使用org.json将xml转换为json。
示例 XML 数据
val xmlData = """<?xml version="1.0" encoding="utf-8"?> <visitors> <visitor id="9615" age="68" sex="F" /> <visitor id="1882" age="34" sex="M" /> <visitor id="5987" age="23" sex="M" /> </visitors>"""
UDF 函数
val parse = udf((value: String) => {
import org.json._
XML.toJSONObject(value).toString
}
)
转换后的 json 数据的架构。
import org.apache.spark.sql.types._
val schema = DataType.fromJson("""{"type":"struct","fields":[{"name":"visitors","type":{"type":"struct","fields":[{"name":"visitor","type":{"type":"array","elementType":{"type":"struct","fields":[{"name":"age","type":"long","nullable":true,"metadata":{}},{"name":"id","type":"long","nullable":true,"metadata":{}},{"name":"sex","type":"string","nullable":true,"metadata":{}}]},"containsNull":true},"nullable":true,"metadata":{}}]},"nullable":true,"metadata":{}}]}""").asInstanceOf[StructType]
scala> schema.printTreeString
root
|-- visitors: struct (nullable = true)
| |-- visitor: array (nullable = true)
| | |-- element: struct (containsNull = true)

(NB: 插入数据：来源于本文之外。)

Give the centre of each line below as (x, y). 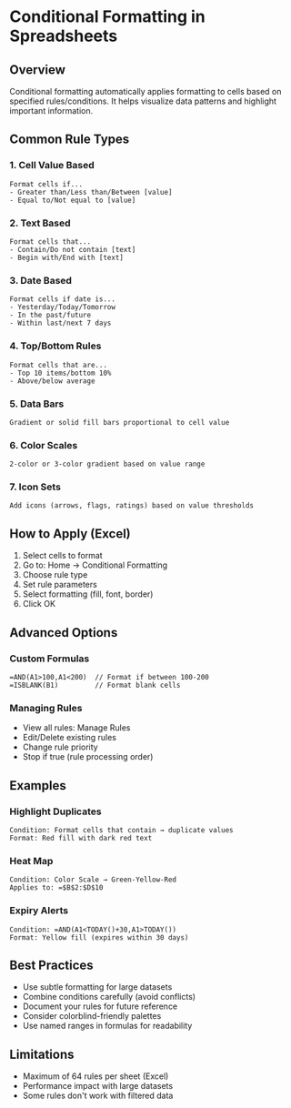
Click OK (39, 604)
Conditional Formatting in (108, 17)
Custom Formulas (50, 659)
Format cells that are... (58, 365)
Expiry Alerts (39, 911)
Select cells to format (62, 556)
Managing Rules (46, 708)
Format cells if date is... (63, 299)
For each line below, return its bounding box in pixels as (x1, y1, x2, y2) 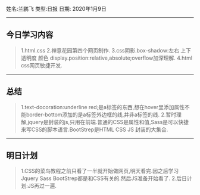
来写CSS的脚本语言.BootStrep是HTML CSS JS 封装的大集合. (20, 126, 168, 133)
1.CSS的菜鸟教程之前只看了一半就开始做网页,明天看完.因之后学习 (20, 168, 179, 175)
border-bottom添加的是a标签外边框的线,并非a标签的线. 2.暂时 (26, 111, 177, 118)
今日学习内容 (6, 30, 54, 40)
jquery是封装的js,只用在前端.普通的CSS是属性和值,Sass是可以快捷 (27, 118, 189, 125)
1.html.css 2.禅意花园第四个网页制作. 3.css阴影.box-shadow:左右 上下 (20, 47, 192, 54)
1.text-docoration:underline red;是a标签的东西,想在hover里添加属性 (20, 103, 185, 110)
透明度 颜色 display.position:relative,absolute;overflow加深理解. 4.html (20, 54, 192, 61)
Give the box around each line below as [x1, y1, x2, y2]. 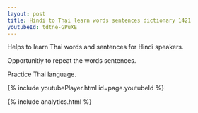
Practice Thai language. [7, 70, 76, 78]
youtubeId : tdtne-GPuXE [7, 23, 78, 30]
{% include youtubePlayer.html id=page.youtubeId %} [7, 84, 165, 93]
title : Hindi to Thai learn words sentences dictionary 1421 [7, 17, 192, 24]
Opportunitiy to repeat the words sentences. [7, 56, 136, 65]
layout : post [7, 10, 46, 18]
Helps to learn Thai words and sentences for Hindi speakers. [7, 43, 184, 52]
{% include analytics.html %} [7, 97, 92, 106]
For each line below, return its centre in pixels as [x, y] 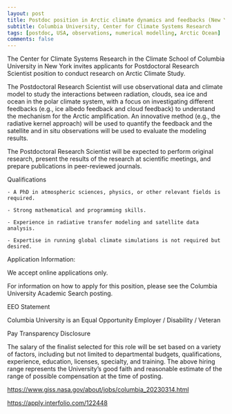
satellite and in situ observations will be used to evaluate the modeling [107, 131]
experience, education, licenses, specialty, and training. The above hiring [111, 362]
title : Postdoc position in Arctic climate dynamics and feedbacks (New [114, 20]
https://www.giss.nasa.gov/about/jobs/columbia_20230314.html [98, 390]
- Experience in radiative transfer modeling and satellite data [103, 223]
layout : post [26, 13]
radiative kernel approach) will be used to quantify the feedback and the [110, 124]
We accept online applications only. [58, 273]
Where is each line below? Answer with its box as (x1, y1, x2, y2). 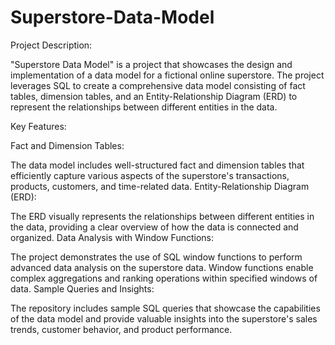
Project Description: (10, 39, 93, 51)
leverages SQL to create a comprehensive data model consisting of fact (10, 79, 306, 91)
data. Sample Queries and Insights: (10, 282, 155, 295)
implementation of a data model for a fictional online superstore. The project (10, 69, 325, 81)
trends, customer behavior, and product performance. (10, 323, 233, 335)
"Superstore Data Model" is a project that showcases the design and (10, 58, 293, 70)
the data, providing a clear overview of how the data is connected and (10, 221, 299, 233)
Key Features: (10, 120, 67, 132)
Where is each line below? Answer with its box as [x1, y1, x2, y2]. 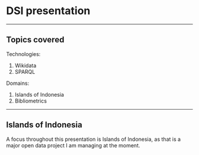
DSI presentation [6, 4, 91, 18]
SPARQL [14, 68, 36, 75]
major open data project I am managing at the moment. [6, 141, 140, 149]
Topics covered [6, 35, 65, 45]
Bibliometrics [14, 97, 47, 104]
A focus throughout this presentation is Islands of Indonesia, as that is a [6, 136, 181, 143]
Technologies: [6, 50, 41, 57]
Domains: [6, 80, 30, 87]
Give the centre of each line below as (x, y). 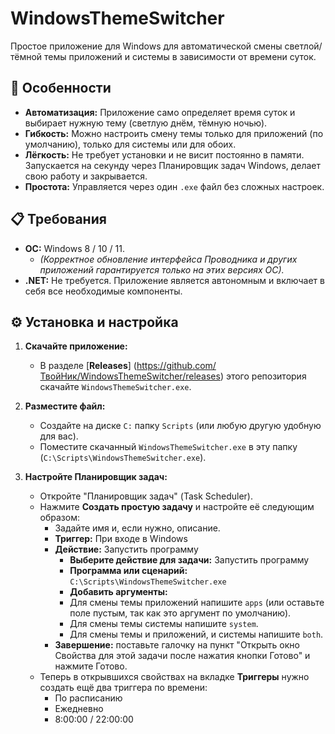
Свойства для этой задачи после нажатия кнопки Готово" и (182, 656)
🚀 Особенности (61, 88)
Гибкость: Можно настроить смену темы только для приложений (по (174, 133)
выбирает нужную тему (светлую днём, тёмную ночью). (146, 123)
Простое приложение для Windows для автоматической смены (146, 46)
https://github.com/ (176, 366)
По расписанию (88, 698)
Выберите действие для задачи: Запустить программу (189, 560)
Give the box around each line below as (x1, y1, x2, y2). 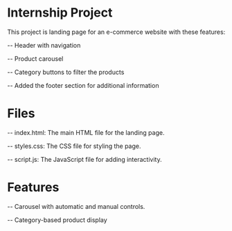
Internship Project (7, 5, 113, 21)
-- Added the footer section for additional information (7, 81, 159, 89)
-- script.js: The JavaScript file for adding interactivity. (7, 155, 162, 163)
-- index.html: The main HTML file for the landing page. (7, 128, 165, 136)
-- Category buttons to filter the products (7, 68, 125, 76)
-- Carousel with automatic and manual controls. (7, 202, 145, 210)
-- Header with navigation (7, 41, 81, 49)
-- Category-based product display (7, 216, 107, 224)
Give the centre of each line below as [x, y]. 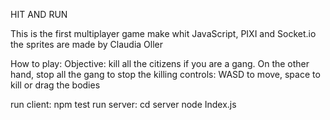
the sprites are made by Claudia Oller [86, 44]
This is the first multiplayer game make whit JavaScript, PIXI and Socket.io [163, 33]
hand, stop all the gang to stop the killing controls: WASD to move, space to [165, 74]
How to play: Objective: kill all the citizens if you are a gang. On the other [160, 63]
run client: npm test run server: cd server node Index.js [123, 104]
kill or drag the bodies [55, 85]
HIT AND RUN [39, 14]
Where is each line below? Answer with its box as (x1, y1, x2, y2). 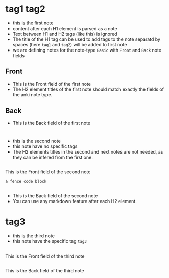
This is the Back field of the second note (12, 192, 98, 199)
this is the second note (12, 138, 61, 144)
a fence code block (5, 179, 47, 184)
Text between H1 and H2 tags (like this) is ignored (12, 31, 117, 37)
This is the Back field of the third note (5, 268, 84, 274)
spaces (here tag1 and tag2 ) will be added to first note (12, 41, 127, 47)
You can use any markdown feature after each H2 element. (12, 198, 137, 204)
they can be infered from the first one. (12, 154, 93, 160)
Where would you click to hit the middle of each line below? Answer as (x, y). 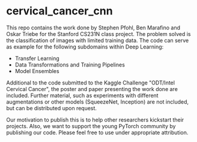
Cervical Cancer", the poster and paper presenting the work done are (92, 89)
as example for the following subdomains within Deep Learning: (85, 47)
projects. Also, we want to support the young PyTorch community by (91, 126)
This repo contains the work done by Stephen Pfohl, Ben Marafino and (93, 28)
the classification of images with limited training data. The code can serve (98, 40)
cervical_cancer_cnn (59, 11)
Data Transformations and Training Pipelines (70, 65)
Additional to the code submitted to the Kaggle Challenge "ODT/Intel (91, 83)
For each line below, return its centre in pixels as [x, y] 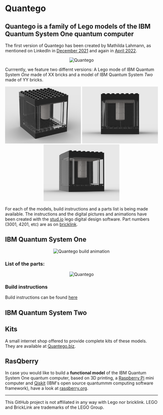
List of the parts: [25, 264]
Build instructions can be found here [41, 297]
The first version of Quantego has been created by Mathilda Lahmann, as [78, 46]
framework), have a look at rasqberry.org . [47, 388]
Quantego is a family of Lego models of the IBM [78, 26]
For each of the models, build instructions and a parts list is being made [77, 209]
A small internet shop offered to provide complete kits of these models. [76, 341]
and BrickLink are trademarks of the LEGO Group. [55, 407]
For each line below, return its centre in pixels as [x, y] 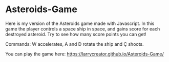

| | | |-- age: long (nullable = true)
| | | |-- id: long (nullable = true)
| | | |-- sex: string (nullable = true)
df
.withColumn(
"parsed_xml",
from_json(parse($"xml"),schema)
)
.select(
$"id",
$"xml",
explode_outer($"parsed_xml.visitors.visitor").as("visitors")
)
.select(
$"id",
$"xml",
$"visitors.*"
)
.show(false)
最终输出
+---+----------------------------------------------------------------------------------------------------------------------------------------------------------------------------------+---+----+---+
|id |xml |age|id |sex|
+---+----------------------------------------------------------------------------------------------------------------------------------------------------------------------------------+---+----+---+
|1 |<?xml version="1.0" encoding="utf-8"?> <visitors> <visitor id="9615" age="68" sex="F" /> <visitor id="1882" age="34" sex="M" /> <visitor id="5987" age="23" sex="M" /> </visitors>|68 |9615|F |
|1 |<?xml version="1.0" encoding="utf-8"?> <visitors> <visitor id="9615" age="68" sex="F" /> <visitor id="1882" age="34" sex="M" /> <visitor id="5987" age="23" sex="M" /> </visitors>|34 |1882|M |
|1 |<?xml version="1.0" encoding="utf-8"?> <visitors> <visitor id="9615" age="68" sex="F" /> <visitor id="1882" age="34" sex="M" /> <visitor id="5987" age="23" sex="M" /> </visitors>|23 |5987|M |
+---+----------------------------------------------------------------------------------------------------------------------------------------------------------------------------------+---+----+---+